[Dataset entries]
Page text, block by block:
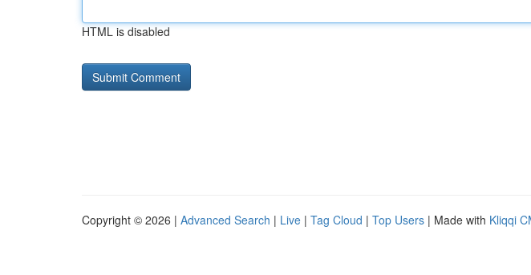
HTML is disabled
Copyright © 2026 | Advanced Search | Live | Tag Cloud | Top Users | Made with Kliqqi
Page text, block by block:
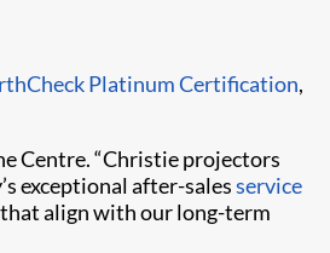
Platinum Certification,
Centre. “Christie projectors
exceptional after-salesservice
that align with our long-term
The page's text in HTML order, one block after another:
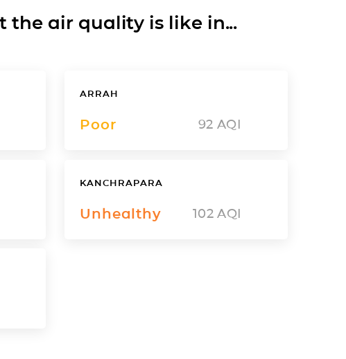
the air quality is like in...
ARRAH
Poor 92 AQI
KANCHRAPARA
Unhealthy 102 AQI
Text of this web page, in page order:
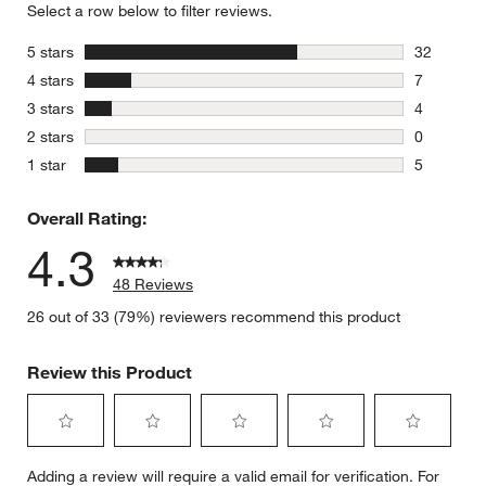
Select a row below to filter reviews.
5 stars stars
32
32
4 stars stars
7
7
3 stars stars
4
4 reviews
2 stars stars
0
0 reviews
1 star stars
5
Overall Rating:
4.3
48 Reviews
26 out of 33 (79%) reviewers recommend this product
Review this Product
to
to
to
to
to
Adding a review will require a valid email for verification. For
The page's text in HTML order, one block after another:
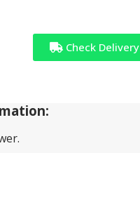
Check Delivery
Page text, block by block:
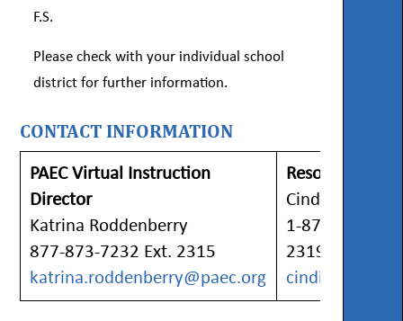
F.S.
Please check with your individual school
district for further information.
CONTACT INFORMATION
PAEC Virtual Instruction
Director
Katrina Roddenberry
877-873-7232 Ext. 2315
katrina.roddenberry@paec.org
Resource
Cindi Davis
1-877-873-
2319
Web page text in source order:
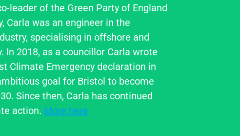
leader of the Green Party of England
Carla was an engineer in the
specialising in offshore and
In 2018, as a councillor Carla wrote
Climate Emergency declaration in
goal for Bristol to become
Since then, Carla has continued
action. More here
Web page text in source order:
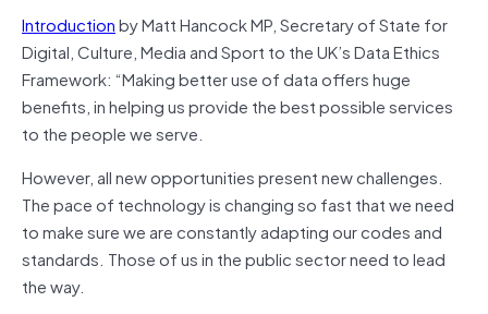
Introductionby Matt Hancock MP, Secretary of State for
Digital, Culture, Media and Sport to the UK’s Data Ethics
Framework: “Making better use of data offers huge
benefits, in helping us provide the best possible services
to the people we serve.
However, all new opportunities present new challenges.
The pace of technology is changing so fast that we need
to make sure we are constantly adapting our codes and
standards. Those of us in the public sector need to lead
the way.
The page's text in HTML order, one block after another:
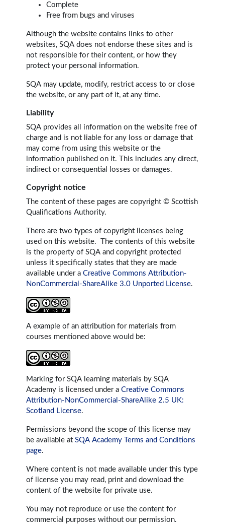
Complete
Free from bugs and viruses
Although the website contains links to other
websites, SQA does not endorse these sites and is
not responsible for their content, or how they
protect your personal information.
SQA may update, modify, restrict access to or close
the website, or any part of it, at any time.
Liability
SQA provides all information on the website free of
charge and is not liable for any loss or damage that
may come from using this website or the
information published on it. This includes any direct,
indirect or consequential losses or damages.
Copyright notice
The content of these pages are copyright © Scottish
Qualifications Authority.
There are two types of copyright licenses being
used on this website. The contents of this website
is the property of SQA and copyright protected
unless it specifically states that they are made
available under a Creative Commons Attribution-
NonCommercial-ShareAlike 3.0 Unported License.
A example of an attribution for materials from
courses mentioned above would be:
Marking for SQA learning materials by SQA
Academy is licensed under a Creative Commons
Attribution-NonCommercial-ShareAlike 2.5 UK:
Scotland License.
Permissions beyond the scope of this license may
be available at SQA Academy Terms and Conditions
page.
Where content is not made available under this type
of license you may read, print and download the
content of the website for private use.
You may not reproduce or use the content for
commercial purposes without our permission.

- _Action item_: For this exercise, gather every line of the data that contains the word "ShareAlike".

- _The answer_:
NonCommercial-ShareAlike 3.0 Unported License.
Attribution-NonCommercial-ShareAlike 2.5 UK:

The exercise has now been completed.